Instructions for the task: What is needed is an exact repeat of the lines from the one holding "The page's text" through the final line of the data, with no pictures.
───── Task material
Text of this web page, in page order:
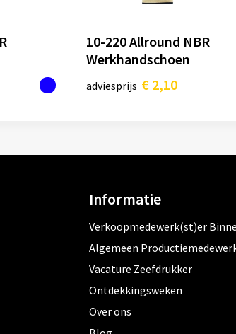
10-220 Allround NBR
Werkhandschoen
adviesprijs € 2,10
Informatie
Verkoopmedewerk(st)er
Algemeen
Vacature Zeefdrukker
Ontdekkingsweken
Over ons
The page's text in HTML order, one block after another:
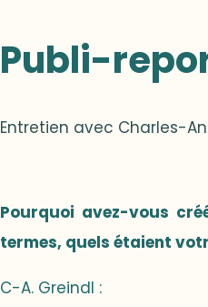
Publi-
Entretien avec Charles-
Pourquoi avez-vous
termes, quels étaient
C-A. Greindl :
──────────
Task solution:
The page's text in HTML order, one block after another:
Publi-
Entretien avec Charles-
Pourquoi avez-vous
termes, quels étaient
C-A. Greindl :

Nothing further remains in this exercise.